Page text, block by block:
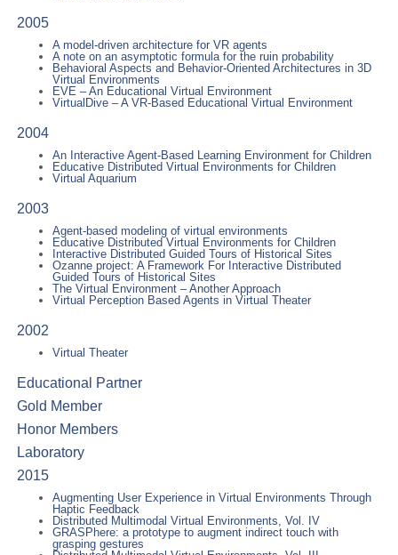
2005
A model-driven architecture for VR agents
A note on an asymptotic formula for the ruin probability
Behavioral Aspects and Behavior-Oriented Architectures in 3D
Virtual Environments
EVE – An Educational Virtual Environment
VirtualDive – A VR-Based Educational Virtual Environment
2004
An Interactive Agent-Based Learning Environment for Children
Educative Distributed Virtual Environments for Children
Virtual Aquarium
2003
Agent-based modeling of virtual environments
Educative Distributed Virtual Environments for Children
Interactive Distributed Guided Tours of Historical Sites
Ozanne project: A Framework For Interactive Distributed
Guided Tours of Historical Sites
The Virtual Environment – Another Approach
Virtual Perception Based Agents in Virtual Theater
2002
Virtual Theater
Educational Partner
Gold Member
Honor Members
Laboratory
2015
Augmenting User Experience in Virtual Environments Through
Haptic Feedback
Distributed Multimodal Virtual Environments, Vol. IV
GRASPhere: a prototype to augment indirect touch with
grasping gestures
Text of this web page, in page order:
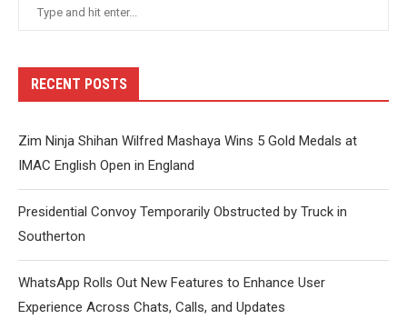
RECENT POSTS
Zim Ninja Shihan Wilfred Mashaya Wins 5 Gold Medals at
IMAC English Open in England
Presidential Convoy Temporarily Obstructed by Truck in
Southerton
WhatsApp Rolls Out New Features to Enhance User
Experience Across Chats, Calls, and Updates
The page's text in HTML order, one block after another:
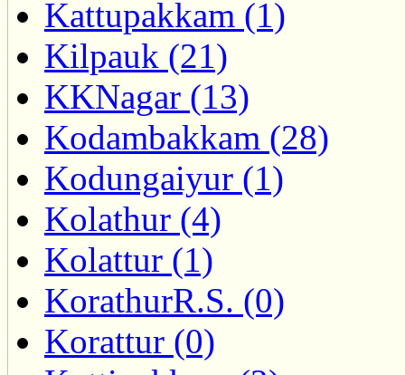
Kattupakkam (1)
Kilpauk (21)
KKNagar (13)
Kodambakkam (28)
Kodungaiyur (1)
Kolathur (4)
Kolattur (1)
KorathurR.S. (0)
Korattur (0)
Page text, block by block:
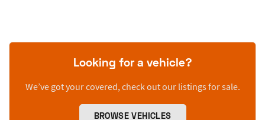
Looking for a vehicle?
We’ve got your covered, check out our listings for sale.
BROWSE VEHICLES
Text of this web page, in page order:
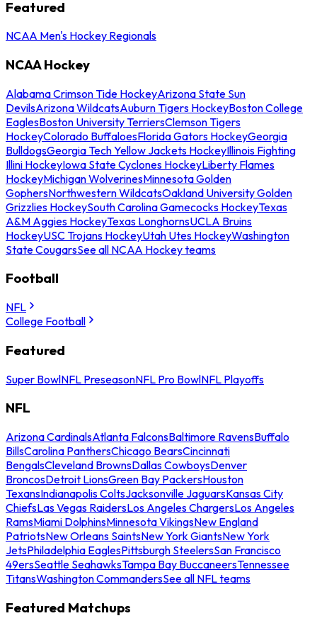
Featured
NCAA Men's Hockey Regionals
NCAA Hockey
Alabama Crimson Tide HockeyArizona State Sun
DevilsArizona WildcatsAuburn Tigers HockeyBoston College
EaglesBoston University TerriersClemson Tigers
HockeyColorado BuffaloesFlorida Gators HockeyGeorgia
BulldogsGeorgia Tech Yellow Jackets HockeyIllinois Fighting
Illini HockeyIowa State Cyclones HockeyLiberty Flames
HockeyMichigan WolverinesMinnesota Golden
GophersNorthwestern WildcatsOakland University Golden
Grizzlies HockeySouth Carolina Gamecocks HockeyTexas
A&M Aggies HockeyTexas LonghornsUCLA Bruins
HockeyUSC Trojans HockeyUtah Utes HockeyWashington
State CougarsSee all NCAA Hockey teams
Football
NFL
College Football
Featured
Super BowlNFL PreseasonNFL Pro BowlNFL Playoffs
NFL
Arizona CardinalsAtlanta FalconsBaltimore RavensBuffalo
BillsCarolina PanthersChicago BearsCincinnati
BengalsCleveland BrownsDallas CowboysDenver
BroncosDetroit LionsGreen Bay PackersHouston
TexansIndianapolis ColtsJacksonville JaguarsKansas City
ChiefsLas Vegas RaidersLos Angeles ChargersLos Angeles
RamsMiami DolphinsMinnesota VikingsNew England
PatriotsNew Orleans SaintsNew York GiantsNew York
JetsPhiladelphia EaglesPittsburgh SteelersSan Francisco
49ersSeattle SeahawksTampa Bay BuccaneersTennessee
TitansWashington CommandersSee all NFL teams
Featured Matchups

____________________

PROBLEM STATEMENT: With the first line being the one containing "NCAA Men's Hockey Regionals" and the last line the one containing "TexansIndianapolis ColtsJacksonville JaguarsKansas", transcribe exactly the lines above that fall in that range.

TASK SOLUTION:
NCAA Men's Hockey Regionals
NCAA Hockey
Alabama Crimson Tide HockeyArizona State Sun
DevilsArizona WildcatsAuburn Tigers HockeyBoston College
EaglesBoston University TerriersClemson Tigers
HockeyColorado BuffaloesFlorida Gators HockeyGeorgia
BulldogsGeorgia Tech Yellow Jackets HockeyIllinois Fighting
Illini HockeyIowa State Cyclones HockeyLiberty Flames
HockeyMichigan WolverinesMinnesota Golden
GophersNorthwestern WildcatsOakland University Golden
Grizzlies HockeySouth Carolina Gamecocks HockeyTexas
A&M Aggies HockeyTexas LonghornsUCLA Bruins
HockeyUSC Trojans HockeyUtah Utes HockeyWashington
State CougarsSee all NCAA Hockey teams
Football
NFL
College Football
Featured
Super BowlNFL PreseasonNFL Pro BowlNFL Playoffs
NFL
Arizona CardinalsAtlanta FalconsBaltimore RavensBuffalo
BillsCarolina PanthersChicago BearsCincinnati
BengalsCleveland BrownsDallas CowboysDenver
BroncosDetroit LionsGreen Bay PackersHouston
TexansIndianapolis ColtsJacksonville JaguarsKansas City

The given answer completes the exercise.